REQUIRED ACTION ::
Your answer must restate the listing below word for word and contain no images.
━━━
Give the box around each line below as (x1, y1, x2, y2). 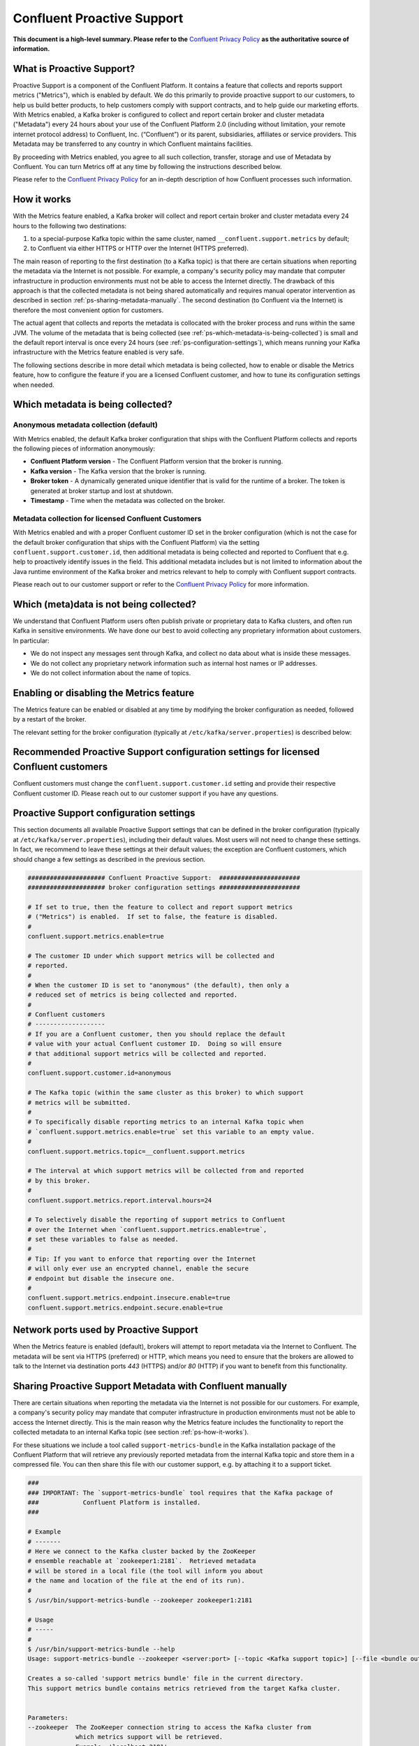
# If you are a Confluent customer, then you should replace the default (27, 1030, 286, 1038)
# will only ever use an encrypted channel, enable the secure (27, 1265, 249, 1272)
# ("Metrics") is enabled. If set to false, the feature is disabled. (27, 913, 279, 921)
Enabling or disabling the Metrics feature (13, 687, 195, 698)
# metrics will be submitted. (27, 1099, 131, 1106)
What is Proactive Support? (13, 63, 135, 75)
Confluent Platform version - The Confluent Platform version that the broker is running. (30, 457, 283, 466)
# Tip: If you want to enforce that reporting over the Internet (27, 1254, 256, 1263)
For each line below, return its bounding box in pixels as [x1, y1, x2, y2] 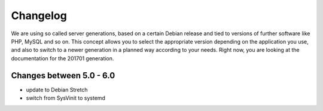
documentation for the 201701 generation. [11, 54, 114, 62]
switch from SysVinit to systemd [26, 94, 106, 101]
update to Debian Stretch [26, 86, 88, 93]
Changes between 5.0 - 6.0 [11, 70, 115, 81]
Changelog [11, 9, 67, 22]
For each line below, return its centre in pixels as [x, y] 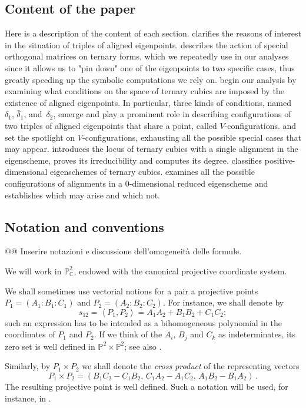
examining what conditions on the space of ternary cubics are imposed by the [144, 91]
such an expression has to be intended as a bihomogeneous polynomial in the [144, 322]
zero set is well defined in [50, 346]
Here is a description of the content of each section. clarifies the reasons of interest [153, 33]
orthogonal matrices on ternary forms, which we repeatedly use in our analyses [147, 56]
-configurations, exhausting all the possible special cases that [192, 137]
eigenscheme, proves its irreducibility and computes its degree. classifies [134, 160]
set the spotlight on [40, 137]
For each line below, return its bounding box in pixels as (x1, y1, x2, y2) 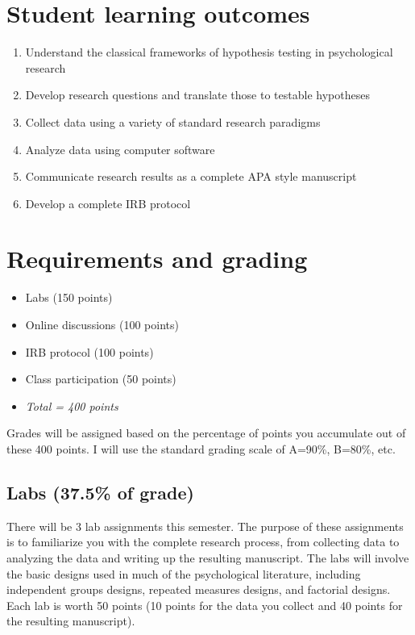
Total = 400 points (25, 397, 118, 414)
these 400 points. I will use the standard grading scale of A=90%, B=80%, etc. (6, 440, 396, 457)
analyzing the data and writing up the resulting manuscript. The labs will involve (6, 549, 409, 566)
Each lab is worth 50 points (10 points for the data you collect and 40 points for (6, 596, 403, 613)
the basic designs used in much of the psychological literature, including (6, 565, 361, 582)
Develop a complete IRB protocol (25, 194, 191, 211)
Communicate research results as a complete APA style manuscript (25, 168, 357, 185)
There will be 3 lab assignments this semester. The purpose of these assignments (6, 517, 404, 534)
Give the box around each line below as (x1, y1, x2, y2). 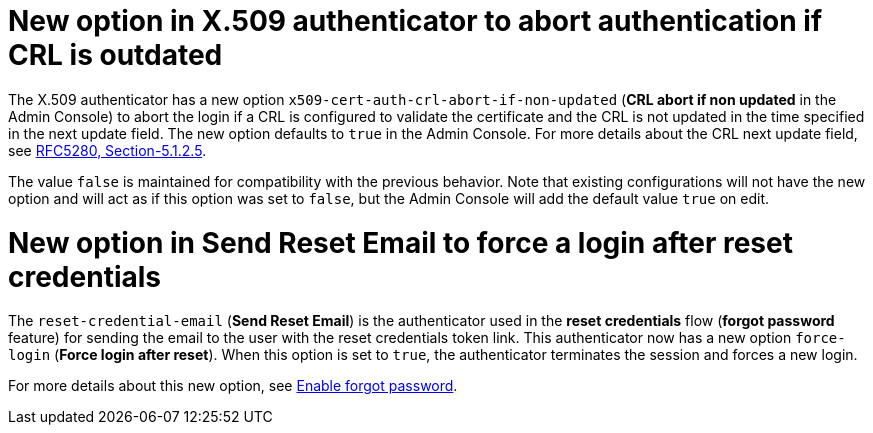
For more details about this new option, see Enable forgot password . (8, 377, 458, 395)
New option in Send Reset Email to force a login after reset (8, 225, 793, 260)
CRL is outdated (8, 38, 223, 72)
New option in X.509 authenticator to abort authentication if (8, 4, 823, 38)
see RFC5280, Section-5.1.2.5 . (8, 141, 207, 159)
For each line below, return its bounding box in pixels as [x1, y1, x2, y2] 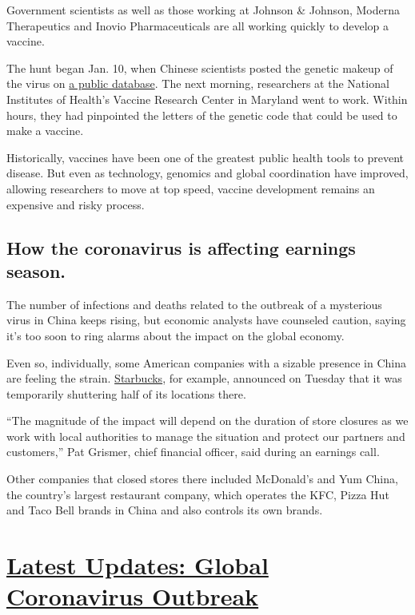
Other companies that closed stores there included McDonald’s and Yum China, [6, 470, 398, 487]
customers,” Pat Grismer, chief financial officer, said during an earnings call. [6, 443, 380, 460]
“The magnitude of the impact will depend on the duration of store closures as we [6, 412, 409, 429]
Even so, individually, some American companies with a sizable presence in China [6, 354, 406, 371]
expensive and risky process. [6, 196, 145, 212]
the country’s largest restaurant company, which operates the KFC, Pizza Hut [6, 486, 389, 502]
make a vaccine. [6, 122, 84, 139]
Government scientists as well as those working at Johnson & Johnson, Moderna [6, 2, 400, 18]
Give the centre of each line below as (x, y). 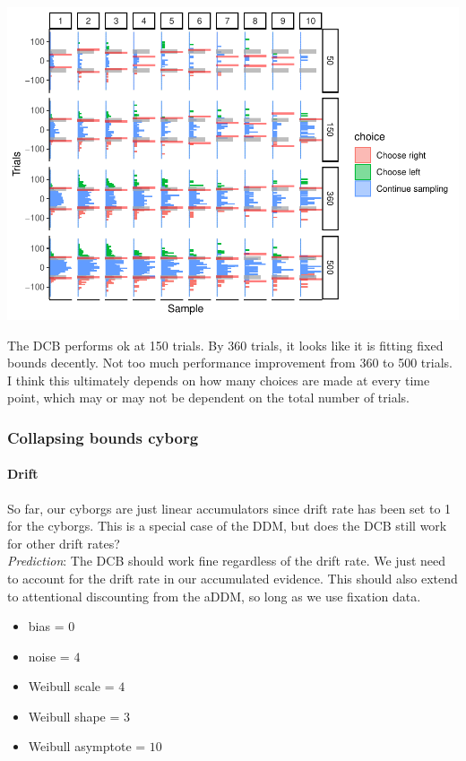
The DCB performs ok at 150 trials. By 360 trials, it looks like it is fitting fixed (225, 345)
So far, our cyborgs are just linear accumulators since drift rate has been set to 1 (229, 508)
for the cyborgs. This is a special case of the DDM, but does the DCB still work (227, 526)
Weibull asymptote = (87, 746)
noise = (49, 656)
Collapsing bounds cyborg (103, 437)
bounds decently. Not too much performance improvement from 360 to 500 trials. (230, 363)
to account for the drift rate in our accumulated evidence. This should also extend (233, 578)
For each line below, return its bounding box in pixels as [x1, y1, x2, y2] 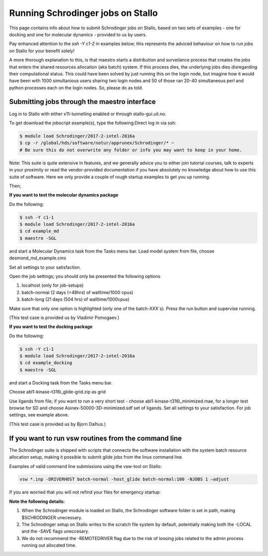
━━━
EXERCISE RESPONSE ::
Give the box around each line below as (x1, y1, x2, y2). 
# If you are a Confluent customer, then you should replace the default (27, 1030, 286, 1038)
# will only ever use an encrypted channel, enable the secure (27, 1265, 249, 1272)
# ("Metrics") is enabled. If set to false, the feature is disabled. (27, 913, 279, 921)
Enabling or disabling the Metrics feature (13, 687, 195, 698)
# metrics will be submitted. (27, 1099, 131, 1106)
What is Proactive Support? (13, 63, 135, 75)
Confluent Platform version - The Confluent Platform version that the broker is running. (30, 457, 283, 466)
# Tip: If you want to enforce that reporting over the Internet (27, 1254, 256, 1263)
For each line below, return its bounding box in pixels as [x1, y1, x2, y2] 
documentation for the 201701 generation. [11, 54, 114, 62]
switch from SysVinit to systemd [26, 94, 106, 101]
update to Debian Stretch [26, 86, 88, 93]
Changes between 5.0 - 6.0 [11, 70, 115, 81]
Changelog [11, 9, 67, 22]
For each line below, return its centre in pixels as [x, y] 
examining what conditions on the space of ternary cubics are imposed by the [144, 91]
such an expression has to be intended as a bihomogeneous polynomial in the [144, 322]
zero set is well defined in [50, 346]
Here is a description of the content of each section. clarifies the reasons of interest [153, 33]
orthogonal matrices on ternary forms, which we repeatedly use in our analyses [147, 56]
-configurations, exhausting all the possible special cases that [192, 137]
eigenscheme, proves its irreducibility and computes its degree. classifies [134, 160]
set the spotlight on [40, 137]
For each line below, return its bounding box in pixels as (x1, y1, x2, y2) 
Total = 400 points (25, 397, 118, 414)
these 400 points. I will use the standard grading scale of A=90%, B=80%, etc. (6, 440, 396, 457)
analyzing the data and writing up the resulting manuscript. The labs will involve (6, 549, 409, 566)
Each lab is worth 50 points (10 points for the data you collect and 40 points for (6, 596, 403, 613)
the basic designs used in much of the psychological literature, including (6, 565, 361, 582)
Develop a complete IRB protocol (25, 194, 191, 211)
Communicate research results as a complete APA style manuscript (25, 168, 357, 185)
There will be 3 lab assignments this semester. The purpose of these assignments (6, 517, 404, 534)
Give the box around each line below as (x1, y1, x2, y2). 
For more details about this new option, see Enable forgot password . (8, 377, 458, 395)
New option in Send Reset Email to force a login after reset (8, 225, 793, 260)
CRL is outdated (8, 38, 223, 72)
New option in X.509 authenticator to abort authentication if (8, 4, 823, 38)
see RFC5280, Section-5.1.2.5 . (8, 141, 207, 159)
For each line below, return its bounding box in pixels as [x1, y1, x2, y2] 
Other companies that closed stores there included McDonald’s and Yum China, [6, 470, 398, 487]
customers,” Pat Grismer, chief financial officer, said during an earnings call. [6, 443, 380, 460]
“The magnitude of the impact will depend on the duration of store closures as we [6, 412, 409, 429]
Even so, individually, some American companies with a sizable presence in China [6, 354, 406, 371]
expensive and risky process. [6, 196, 145, 212]
the country’s largest restaurant company, which operates the KFC, Pizza Hut [6, 486, 389, 502]
make a vaccine. [6, 122, 84, 139]
Government scientists as well as those working at Johnson & Johnson, Moderna [6, 2, 400, 18]
Give the centre of each line below as (x, y). 
The DCB performs ok at 150 trials. By 360 trials, it looks like it is fitting fixed (225, 345)
So far, our cyborgs are just linear accumulators since drift rate has been set to 1 (229, 508)
for the cyborgs. This is a special case of the DDM, but does the DCB still work (227, 526)
Weibull asymptote = (87, 746)
noise = (49, 656)
Collapsing bounds cyborg (103, 437)
bounds decently. Not too much performance improvement from 360 to 500 trials. (230, 363)
to account for the drift rate in our accumulated evidence. This should also extend (233, 578)
For each line below, return its bounding box in pixels as [x1, y1, x2, y2] 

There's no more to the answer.